• What is expected
Check each line of the records below for the word "site" and copy those where it appears.

• Records provided
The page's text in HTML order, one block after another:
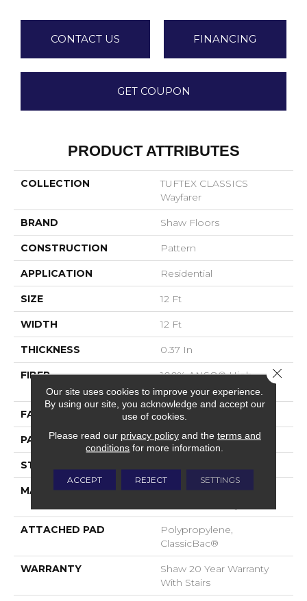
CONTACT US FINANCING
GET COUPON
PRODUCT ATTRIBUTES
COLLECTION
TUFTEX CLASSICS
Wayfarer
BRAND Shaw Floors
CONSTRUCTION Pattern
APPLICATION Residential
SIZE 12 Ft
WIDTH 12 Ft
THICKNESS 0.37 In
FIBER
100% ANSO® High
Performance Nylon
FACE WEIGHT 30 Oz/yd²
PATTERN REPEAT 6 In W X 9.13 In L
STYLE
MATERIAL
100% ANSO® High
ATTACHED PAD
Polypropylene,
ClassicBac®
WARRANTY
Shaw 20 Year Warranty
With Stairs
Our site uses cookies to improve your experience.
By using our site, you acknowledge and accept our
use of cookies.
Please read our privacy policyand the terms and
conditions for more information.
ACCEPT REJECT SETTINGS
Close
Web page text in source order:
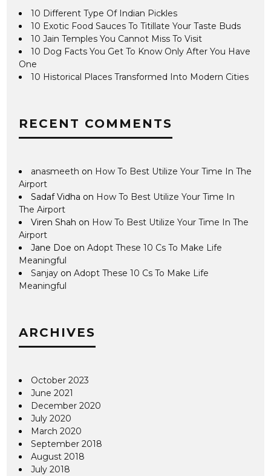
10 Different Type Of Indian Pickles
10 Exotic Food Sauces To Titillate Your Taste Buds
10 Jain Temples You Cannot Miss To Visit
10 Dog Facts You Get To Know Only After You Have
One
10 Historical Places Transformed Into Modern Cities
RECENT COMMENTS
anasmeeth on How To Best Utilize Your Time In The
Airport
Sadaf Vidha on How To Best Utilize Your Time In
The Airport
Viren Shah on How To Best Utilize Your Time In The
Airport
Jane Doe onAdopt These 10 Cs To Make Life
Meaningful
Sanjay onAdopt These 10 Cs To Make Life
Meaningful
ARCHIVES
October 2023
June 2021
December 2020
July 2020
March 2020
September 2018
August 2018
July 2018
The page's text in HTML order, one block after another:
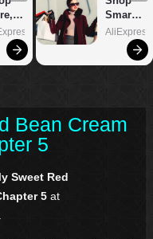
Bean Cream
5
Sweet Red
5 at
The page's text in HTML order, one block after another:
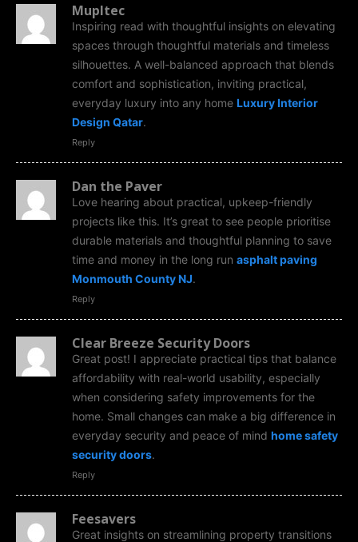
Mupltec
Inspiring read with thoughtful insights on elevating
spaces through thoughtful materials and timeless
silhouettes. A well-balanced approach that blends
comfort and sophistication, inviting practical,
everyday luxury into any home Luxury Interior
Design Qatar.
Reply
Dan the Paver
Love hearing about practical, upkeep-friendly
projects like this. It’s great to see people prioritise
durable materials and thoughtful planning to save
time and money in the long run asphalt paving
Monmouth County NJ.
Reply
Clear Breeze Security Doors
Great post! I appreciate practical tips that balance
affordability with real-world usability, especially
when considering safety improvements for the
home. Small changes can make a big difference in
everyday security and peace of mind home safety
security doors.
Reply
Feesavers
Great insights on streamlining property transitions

• Problem solution
Our site uses cookies to improve your experience.
By using our site, you acknowledge and accept our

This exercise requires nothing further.